Die letzte Übung wird leicht: Gym ist ein kluger Roman, der aktuelle Probleme reflektiert, liest sich aber äußerst kurzweilig. Etliche Szenen sind zum Schmunzeln, etwa die über die saunierenden Rentner, die Ferhat gern in ein Gespräch verwickeln:
… und Ferhat ließ sich gern darauf ein, kannte sie alle beim Vornamen, schäkerte und scherzte mit ihnen herum – Mensch, Walter, na, einmal garkochen, oder was? –, und dann lachten sie beide, und Ferhat klopfte Walter auf die runzelige, nackte Schulter.
(S. 26)
Ein Kompliment verdient zudem der Spannungsbogen: Von Anfang an will man unbedingt wissen, was diese dreist (womöglich sogar zwanghaft?) lügende Person angestellt, was sie an diesen Punkt gebracht hat. Dies ist nicht zuletzt strukturell überzeugend umgesetzt: Rückblenden und Jetztzeit werden am Ende geschickt zusammengeführt.
Wem gefällt’s?
Fast geschafft, hier der Cooldown: Gym erfüllt viele Kriterien eines feministischen Romans, funktioniert aber nicht etwa nach dem Prinzip „Frau kommt aus ihrer Opferrolle, überschreitet dabei moralische Grenzen und ist dennoch im Recht“. Die Autorin nähert sich dieser ganzen Thematik in differenzierterer Weise.
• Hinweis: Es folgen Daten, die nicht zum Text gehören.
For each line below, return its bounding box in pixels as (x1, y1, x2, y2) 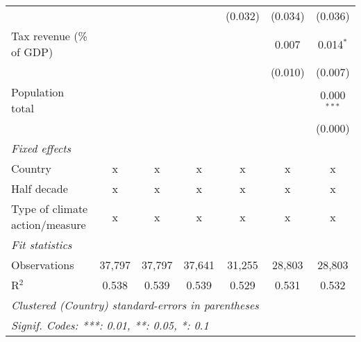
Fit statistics (11, 237, 72, 253)
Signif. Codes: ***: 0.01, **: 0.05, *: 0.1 (11, 317, 209, 333)
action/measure (11, 216, 86, 232)
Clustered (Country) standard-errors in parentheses (11, 297, 259, 313)
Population (11, 84, 65, 100)
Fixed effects (11, 140, 72, 156)
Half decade (11, 180, 68, 196)
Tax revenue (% (11, 28, 87, 44)
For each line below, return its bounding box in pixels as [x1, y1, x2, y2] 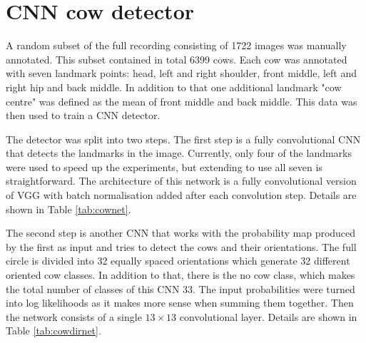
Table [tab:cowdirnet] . [6, 323, 101, 338]
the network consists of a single [6, 309, 142, 324]
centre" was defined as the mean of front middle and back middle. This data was [6, 93, 357, 108]
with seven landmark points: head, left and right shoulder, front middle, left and [6, 66, 357, 81]
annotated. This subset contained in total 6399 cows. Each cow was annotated [6, 51, 347, 66]
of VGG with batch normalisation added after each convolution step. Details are [6, 188, 357, 203]
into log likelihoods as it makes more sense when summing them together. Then [6, 295, 354, 310]
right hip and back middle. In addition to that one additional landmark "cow [6, 79, 342, 94]
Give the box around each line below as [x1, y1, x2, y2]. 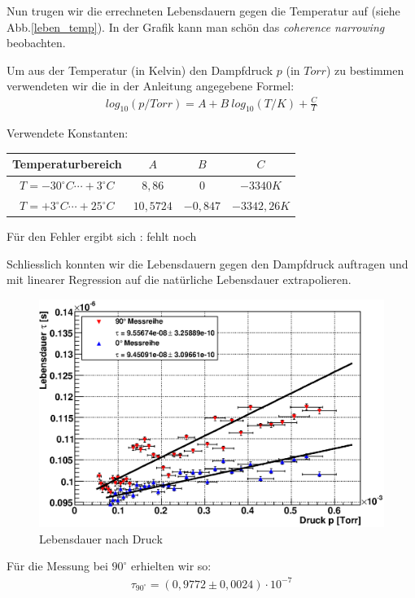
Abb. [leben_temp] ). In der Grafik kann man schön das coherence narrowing [7, 18, 385, 35]
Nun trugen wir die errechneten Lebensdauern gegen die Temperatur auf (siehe [7, 2, 400, 19]
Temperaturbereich [12, 155, 122, 172]
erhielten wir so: [131, 557, 212, 574]
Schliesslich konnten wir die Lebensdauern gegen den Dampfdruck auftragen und [7, 255, 408, 272]
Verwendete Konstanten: [7, 124, 129, 142]
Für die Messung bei [7, 557, 108, 574]
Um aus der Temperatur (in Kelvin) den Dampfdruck [7, 61, 273, 78]
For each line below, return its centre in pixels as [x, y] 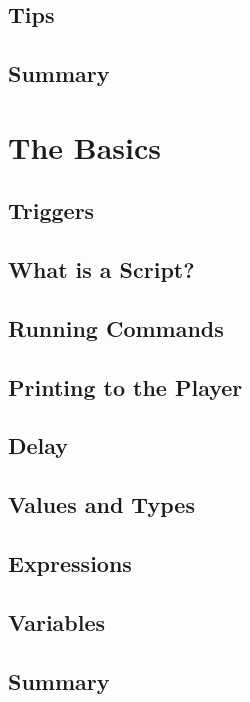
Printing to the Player [125, 386]
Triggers [51, 210]
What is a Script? [101, 269]
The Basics [84, 146]
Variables [57, 621]
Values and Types [101, 504]
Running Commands [116, 327]
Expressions [70, 563]
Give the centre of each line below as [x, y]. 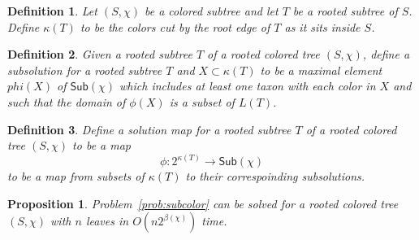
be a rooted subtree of [345, 11]
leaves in [107, 221]
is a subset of [202, 101]
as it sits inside [322, 26]
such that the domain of [67, 101]
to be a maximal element [321, 70]
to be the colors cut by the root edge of [175, 26]
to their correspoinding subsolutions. [275, 176]
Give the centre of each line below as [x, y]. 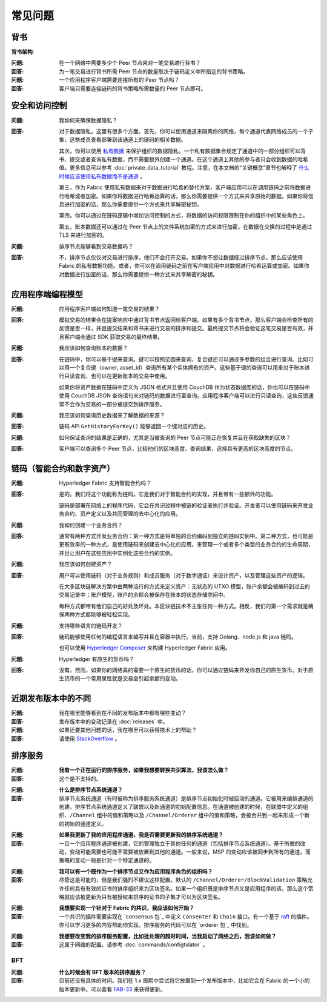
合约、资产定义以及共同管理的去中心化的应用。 [122, 514]
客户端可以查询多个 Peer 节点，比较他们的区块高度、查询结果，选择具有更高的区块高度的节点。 [178, 449]
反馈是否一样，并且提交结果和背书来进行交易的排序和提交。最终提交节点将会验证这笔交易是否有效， [183, 328]
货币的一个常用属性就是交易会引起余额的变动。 [122, 679]
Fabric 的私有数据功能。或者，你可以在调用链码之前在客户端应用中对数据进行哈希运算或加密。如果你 [184, 266]
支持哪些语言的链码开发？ [91, 625]
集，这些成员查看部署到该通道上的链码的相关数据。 [123, 140]
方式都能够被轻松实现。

Gleichzeitig sorgen die ungewöhnliche Story und die satirische, überzogene Darstellung für Unterhaltung.
Noch eine kurze Warnung zum Schluss: Wer über körperliche Gewalt sowie über den Konsum von Steroiden mitsamt seinen grausigen Auswirkungen nichts lesen will, sollte die Finger von diesem Buch lassen!